## Directions
An exact restatement is required. Cover only the lines of the records from the first through the line with "Minneapolis, Baltimore, and", and skip pictures.

[Collected data entries]
[Start of Attachment]
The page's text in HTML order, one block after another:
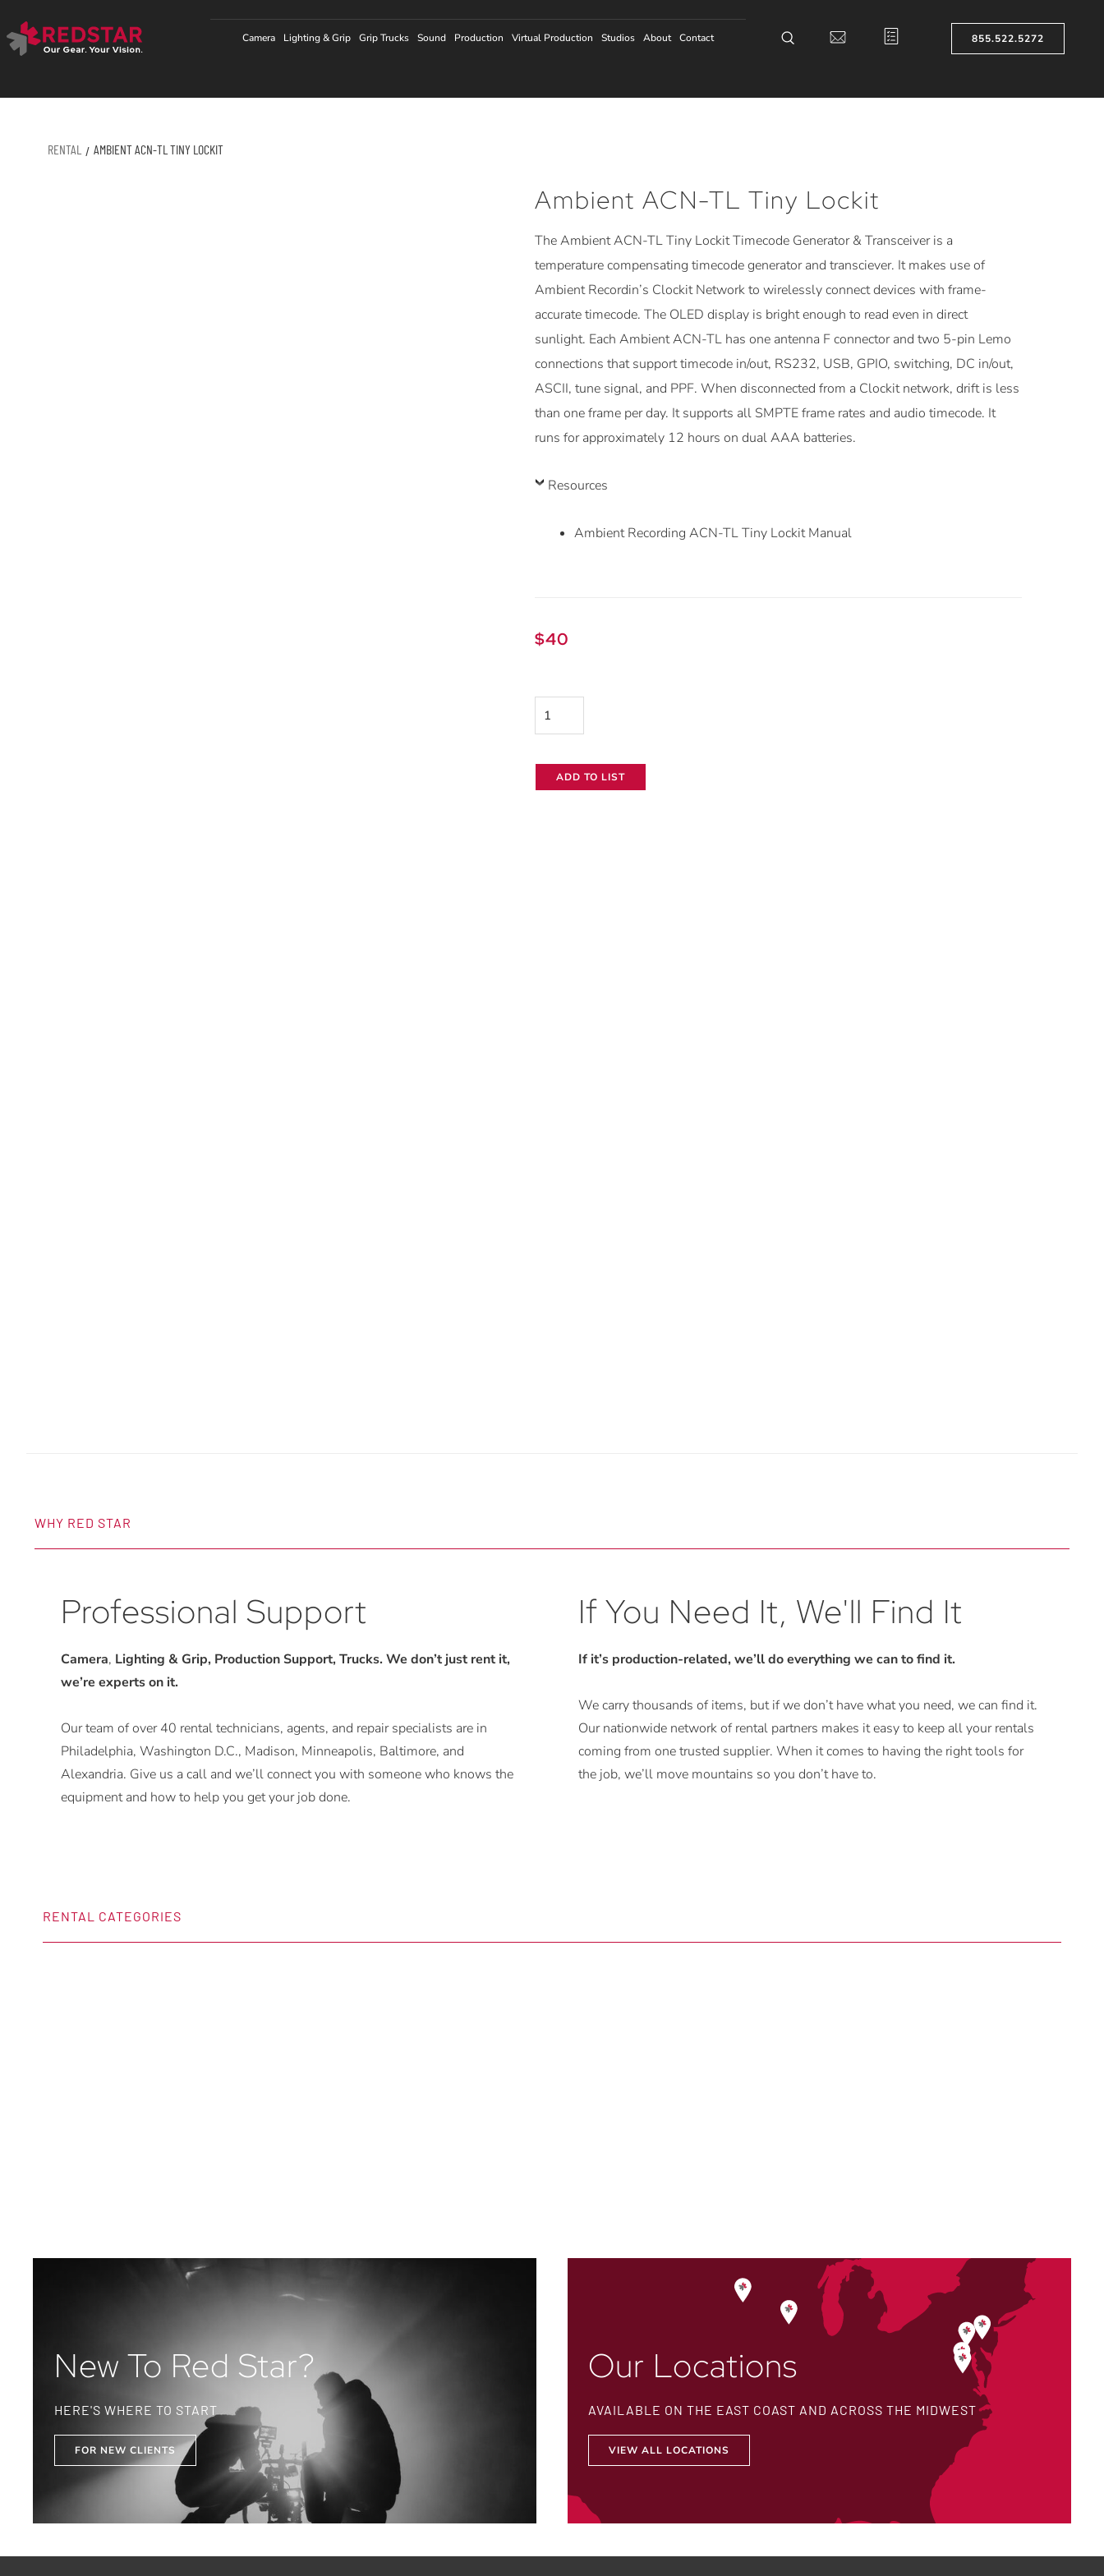
to
content
Camera Lighting & Grip Grip Trucks Sound Production Virtual Production Studios About Contact 855.522.5272
RENTAL / AMBIENT ACN-TL TINY LOCKIT
Ambient ACN-TL Tiny Lockit
The Ambient ACN-TL Tiny Lockit Timecode Generator & Transceiver is a
temperature compensating timecode generator and transciever. It makes use of
Ambient Recordin’s Clockit Network to wirelessly connect devices with frame-
accurate timecode. The OLED display is bright enough to read even in direct
sunlight. Each Ambient ACN-TL has one antenna F connector and two 5-pin Lemo
connections that support timecode in/out, RS232, USB, GPIO, switching, DC in/out,
ASCII, tune signal, and PPF. When disconnected from a Clockit network, drift is less
than one frame per day. It supports all SMPTE frame rates and audio timecode. It
runs for approximately 12 hours on dual AAA batteries.
Resources
Ambient Recording ACN-TL Tiny Lockit Manual
$40
Ambient
ACN-
TinyADD TO LIST
WHY RED STAR
Professional Support
Camera, Lighting & Grip, Production Support, Trucks. We don’t just rent it,
we’re experts on it.
Our team of over 40 rental technicians, agents, and repair specialists are in
Philadelphia, Washington D.C., Madison, Minneapolis, Baltimore, and
Alexandria. Give us a call and we’ll connect you with someone who knows the
equipment and how to help you get your job done.
If You Need It, We'll Find It
If it’s production-related, we’ll do everything we can to find it.
We carry thousands of items, but if we don’t have what you need, we can find it.
Our nationwide network of rental partners makes it easy to keep all your rentals
coming from one trusted supplier. When it comes to having the right tools for
the job, we’ll move mountains so you don’t have to.
RENTAL CATEGORIES
New To Red Star?
HERE'S WHERE TO START
FOR NEW CLIENTS
Our Locations
AVAILABLE ON THE EAST COAST AND ACROSS THE MIDWEST
VIEW ALL LOCATIONS
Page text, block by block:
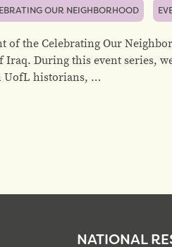
OUR NEIGHBORHOOD
of the Celebrating Our
Iraq. During this event series,
UofL historians, …
NATIONAL
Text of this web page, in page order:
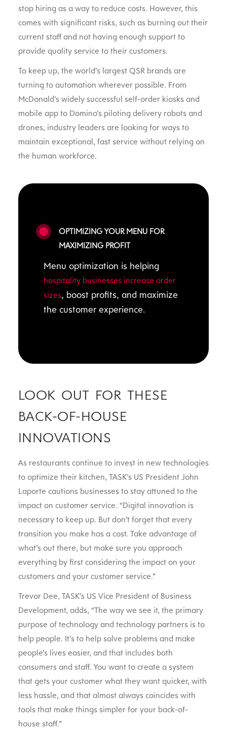
stop hiring as a way to reduce costs. However, this
comes with significant risks, such as burning out their
current staff and not having enough support to
provide quality service to their customers.
To keep up, the world’s largest QSR brands are
turning to automation wherever possible. From
McDonald’s widely successful self-order kiosks and
mobile app to Domino’s piloting delivery robots and
drones, industry leaders are looking for ways to
maintain exceptional, fast service without relying on
the human workforce.
OPTIMIZING YOUR MENU FOR
MAXIMIZING PROFIT
Menu optimization is helping
hospitality businesses increase order
sizes, boost profits, and maximize
the customer experience.
LOOK OUT FOR THESE
BACK-OF-HOUSE
INNOVATIONS
As restaurants continue to invest in new technologies
to optimize their kitchen, TASK’s US President John
Laporte cautions businesses to stay attuned to the
impact on customer service. “Digital innovation is
necessary to keep up. But don’t forget that every
transition you make has a cost. Take advantage of
what’s out there, but make sure you approach
everything by first considering the impact on your
customers and your customer service.”
Trevor Dee, TASK’s US Vice President of Business
Development, adds, “The way we see it, the primary
purpose of technology and technology partners is to
help people. It’s to help solve problems and make
people’s lives easier, and that includes both
consumers and staff. You want to create a system
that gets your customer what they want quicker, with
less hassle, and that almost always coincides with
tools that make things simpler for your back-of-
house staff.”
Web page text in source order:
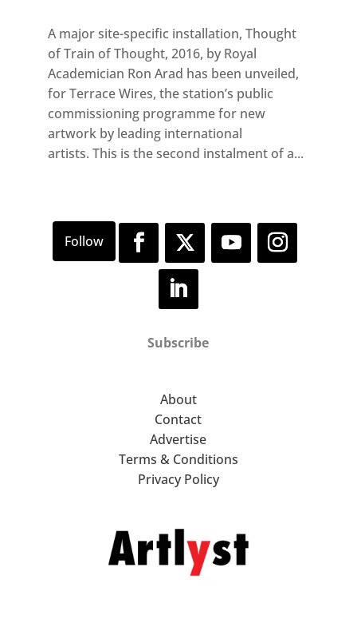
A major site-specific installation, Thought
of Train of Thought, 2016, by Royal
Academician Ron Arad has been unveiled,
for Terrace Wires, the station’s public
commissioning programme for new
artwork by leading international
artists. This is the second instalment of a...
Subscribe
About
Contact
Advertise
Terms & Conditions
Privacy Policy
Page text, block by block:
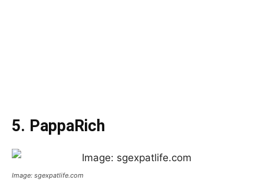
5. PappaRich
Image: sgexpatlife.com
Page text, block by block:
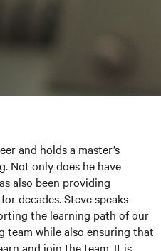
and holds a master’s
Not only does he have
also been providing
decades. Steve speaks
the learning path of our
team while also ensuring that
and join the team. It is
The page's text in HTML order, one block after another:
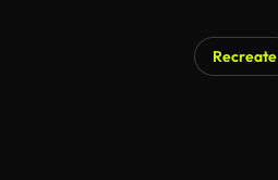
Recreate
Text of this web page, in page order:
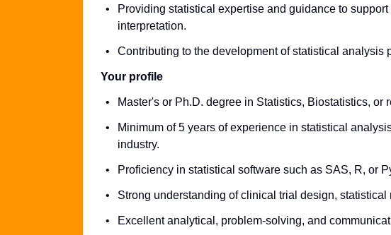
Providing statistical expertise and guidance to
interpretation.
Contributing to the development of statistical analysis
Your profile
Master's or Ph.D. degree in Statistics, Biostatistics, or
Minimum of 5 years of experience in statistical
industry.
Proficiency in statistical software such as SAS, R, or
Strong understanding of clinical trial design,
Excellent analytical, problem-solving, and
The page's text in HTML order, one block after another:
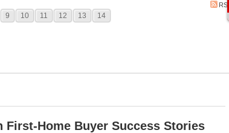
RSS
9 10 11 12 13 14
First-Home Buyer Success Stories
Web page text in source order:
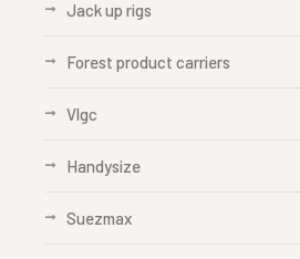
Jack up rigs
Forest product carriers
Vlgc
Handysize
Suezmax
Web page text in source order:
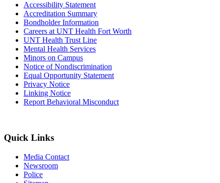
Accessibility Statement
Accreditation Summary
Bondholder Information
Careers at UNT Health Fort Worth
UNT Health Trust Line
Mental Health Services
Minors on Campus
Notice of Nondiscrimination
Equal Opportunity Statement
Privacy Notice
Linking Notice
Report Behavioral Misconduct
Quick Links
Media Contact
Newsroom
Police
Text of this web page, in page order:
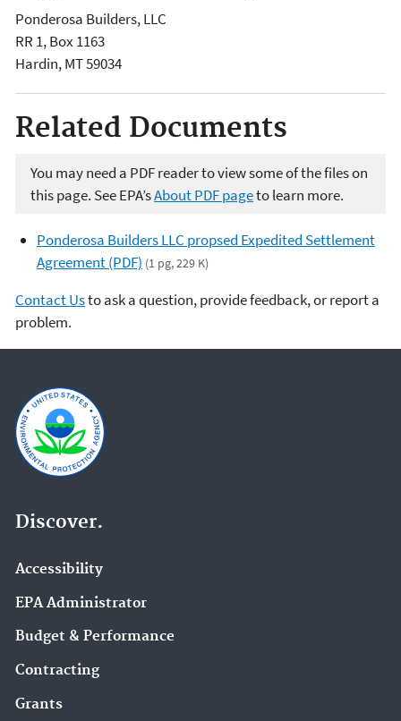
Ponderosa Builders, LLC
RR 1, Box 1163
Hardin,MT59034
Related Documents
You may need a PDF reader to view some of the files on
this page. See EPA’sAbout PDF pageto learn more.
Ponderosa Builders LLC propsed Expedited Settlement
Agreement (PDF) (1 pg, 229 K)
Contact Usto ask a question, provide feedback, or report a
problem.
Discover.
Accessibility
EPA Administrator
Budget & Performance
Contracting
Grants
[End of Attachment]
## Answer to this task
The page's text in HTML order, one block after another:
to
content
Camera Lighting & Grip Grip Trucks Sound Production Virtual Production Studios About Contact 855.522.5272
RENTAL / AMBIENT ACN-TL TINY LOCKIT
Ambient ACN-TL Tiny Lockit
The Ambient ACN-TL Tiny Lockit Timecode Generator & Transceiver is a
temperature compensating timecode generator and transciever. It makes use of
Ambient Recordin’s Clockit Network to wirelessly connect devices with frame-
accurate timecode. The OLED display is bright enough to read even in direct
sunlight. Each Ambient ACN-TL has one antenna F connector and two 5-pin Lemo
connections that support timecode in/out, RS232, USB, GPIO, switching, DC in/out,
ASCII, tune signal, and PPF. When disconnected from a Clockit network, drift is less
than one frame per day. It supports all SMPTE frame rates and audio timecode. It
runs for approximately 12 hours on dual AAA batteries.
Resources
Ambient Recording ACN-TL Tiny Lockit Manual
$40
Ambient
ACN-
TinyADD TO LIST
WHY RED STAR
Professional Support
Camera, Lighting & Grip, Production Support, Trucks. We don’t just rent it,
we’re experts on it.
Our team of over 40 rental technicians, agents, and repair specialists are in
Philadelphia, Washington D.C., Madison, Minneapolis, Baltimore, and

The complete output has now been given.